FDA Failed to Improve Safety Training for Doctors Prescribing Opioids: Researchers
FLAWED SYSTEM
Researchers say that newly unveiled documents reveal that the Food and Drug Administration failed to improve the effectiveness of programs designed to reduce addiction, overdoses, and deaths, despite evidence of deficiencies. The new research, published Monday in JAMA Internal Medicine, shows that the insufficient regulation occurred amid an opioid epidemic that has already cost the lives of more than 400,000 people, while millions more became addicted. In 2011, the FDA started calling on the makers of OxyContin and other addictive opioids to train more than half of an estimated 320,000 doctors on how to safely prescribe the drugs.

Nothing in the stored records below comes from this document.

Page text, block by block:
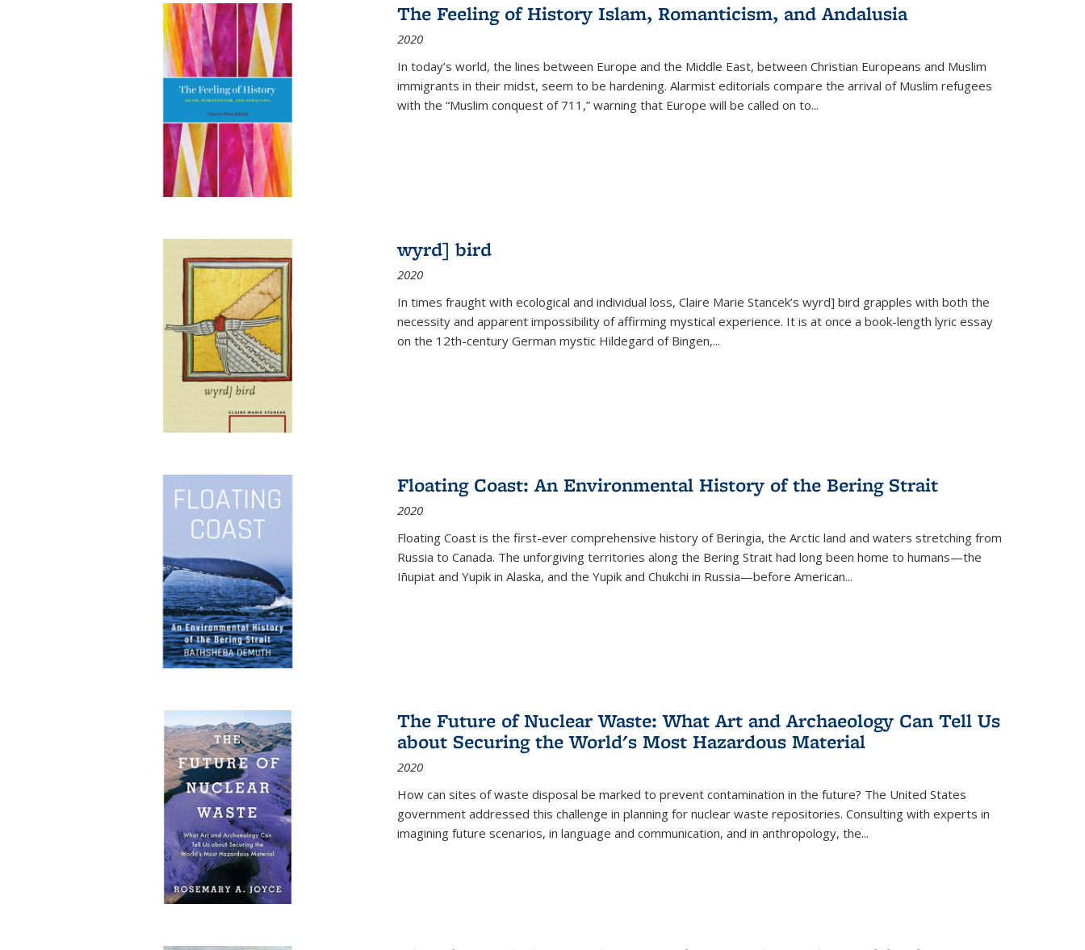
The Feeling of History Islam, Romanticism, and Andalusia
2020
In today’s world, the lines between Europe and the Middle East, between Christian Europeans and Muslim
immigrants in their midst, seem to be hardening. Alarmist editorials compare the arrival of Muslim refugees
with the “Muslim conquest of 711,” warning that Europe will be called on to...
wyrd] bird
2020
In times fraught with ecological and individual loss, Claire Marie Stancek’s wyrd] bird grapples with both the
necessity and apparent impossibility of affirming mystical experience. It is at once a book-length lyric essay
on the 12th-century German mystic Hildegard of Bingen,...
Floating Coast: An Environmental History of the Bering Strait
2020
Floating Coast is the first-ever comprehensive history of Beringia, the Arctic land and waters stretching from
Russia to Canada. The unforgiving territories along the Bering Strait had long been home to humans—the
Iñupiat and Yupik in Alaska, and the Yupik and Chukchi in Russia—before American...
The Future of Nuclear Waste: What Art and Archaeology Can Tell Us
about Securing the World's Most Hazardous Material
2020
How can sites of waste disposal be marked to prevent contamination in the future? The United States
government addressed this challenge in planning for nuclear waste repositories. Consulting with experts in
imagining future scenarios, in language and communication, and in anthropology, the...
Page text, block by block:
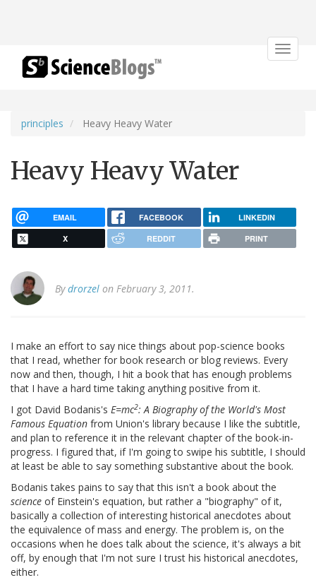
Toggle
principles Heavy Heavy Water
Heavy Heavy Water
EMAIL FACEBOOK LINKEDIN
X REDDIT PRINT
Bydrorzel on February 3, 2011.
I make an effort to say nice things about pop-science books
that I read, whether for book research or blog reviews. Every
now and then, though, I hit a book that has enough problems
that I have a hard time taking anything positive from it.
I got David Bodanis's E=mc2: A Biography of the World's Most
Famous Equation from Union's library because I like the subtitle,
and plan to reference it in the relevant chapter of the book-in-
progress. I figured that, if I'm going to swipe his subtitle, I should
at least be able to say something substantive about the book.
Bodanis takes pains to say that this isn't a book about the
science of Einstein's equation, but rather a "biography" of it,
basically a collection of interesting historical anecdotes about
the equivalence of mass and energy. The problem is, on the
occasions when he does talk about the science, it's always a bit
off, by enough that I'm not sure I trust his historical anecdotes,
either.
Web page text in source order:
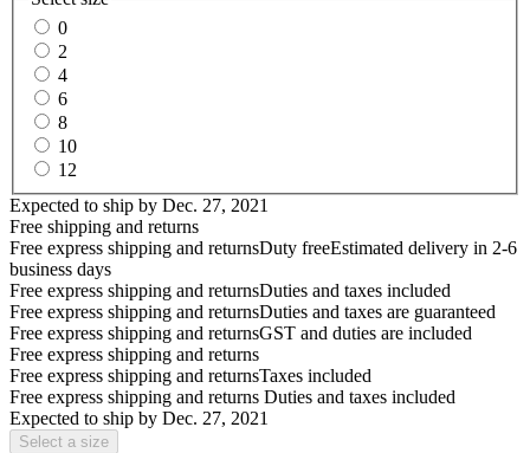
0
2
4
6
8
10
12
Expected to ship by Dec. 27, 2021
Free shipping and returns
Free express shipping and returnsDuty freeEstimated delivery in 2-6
business days
Free express shipping and returnsDuties and taxes included
Free express shipping and returnsDuties and taxes are guaranteed
Free express shipping and returnsGST and duties are included
Free express shipping and returns
Free express shipping and returnsTaxes included
Free express shipping and returns Duties and taxes included
Expected to ship by Dec. 27, 2021
Select a size
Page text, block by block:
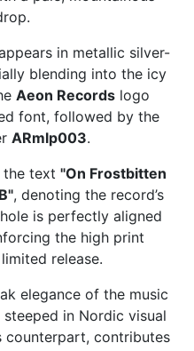
in metallic silver-
blending into the icy
Aeon Records logo
font, followed by the
ARmlp003.
the text "On Frostbitten
, denoting the record’s
is perfectly aligned
the high print
release.
elegance of the music
in Nordic visual
counterpart, contributes
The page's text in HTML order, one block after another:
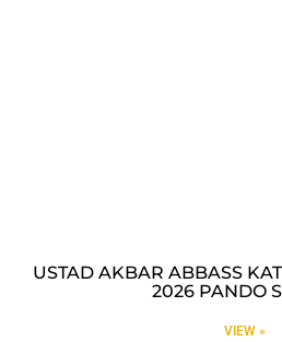
USTAD AKBAR ABBASS
2026 PANDO
VIEW »
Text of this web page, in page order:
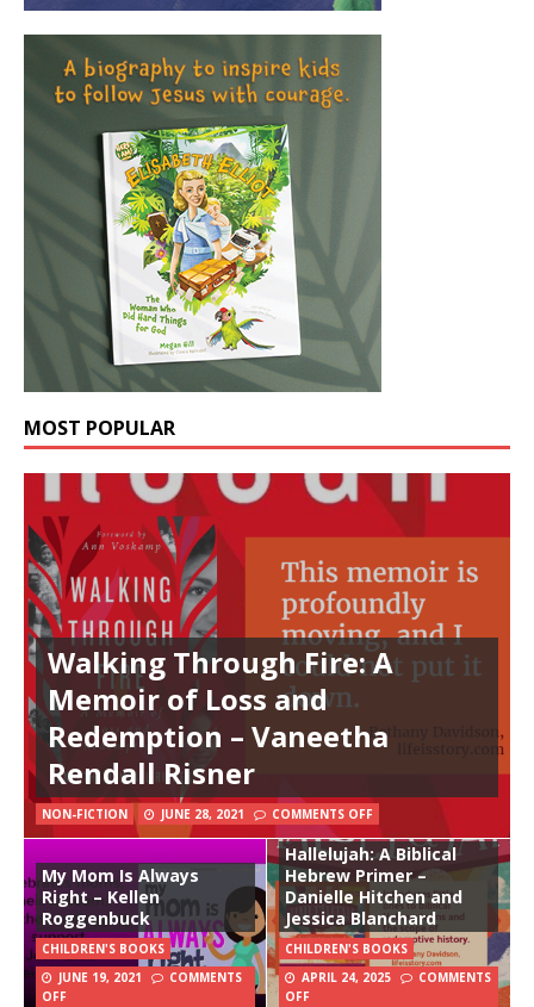
MOST POPULAR
Walking Through Fire: A
Memoir of Loss and
Redemption – Vaneetha
Rendall Risner
NON-FICTION JUNE 28, 2021 COMMENTS OFF
My Mom Is Always
Right – Kellen
Roggenbuck
CHILDREN'S BOOKS
JUNE 19, 2021
COMMENTS
OFF
Hallelujah: A Biblical
Hebrew Primer –
Danielle Hitchen and
Jessica Blanchard
CHILDREN'S BOOKS
APRIL 24, 2025
COMMENTS
OFF
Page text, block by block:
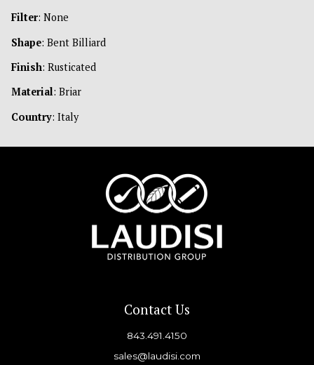
Filter: None
Shape: Bent Billiard
Finish: Rusticated
Material: Briar
Country: Italy
Contact Us
843.491.4150
sales@laudisi.com

The goal was to test and track the effectiveness of the training and how it fares in reducing the effects of the epidemic. The FDA, however, never determined whether or not the program—called a risk evaluation and mitigation strategy, or R.E.M.S.—actually worked because the data proved inadequate, according to a review by researchers at the Johns Hopkins Bloomberg School of Public Health.
“What’s surprising here is the design of the program was deficient from the start,” said Caleb Alexander, senior author of the study, adding, “It’s unclear why the FDA didn’t insist upon a more scientifically rigorous evaluation of this safety program.”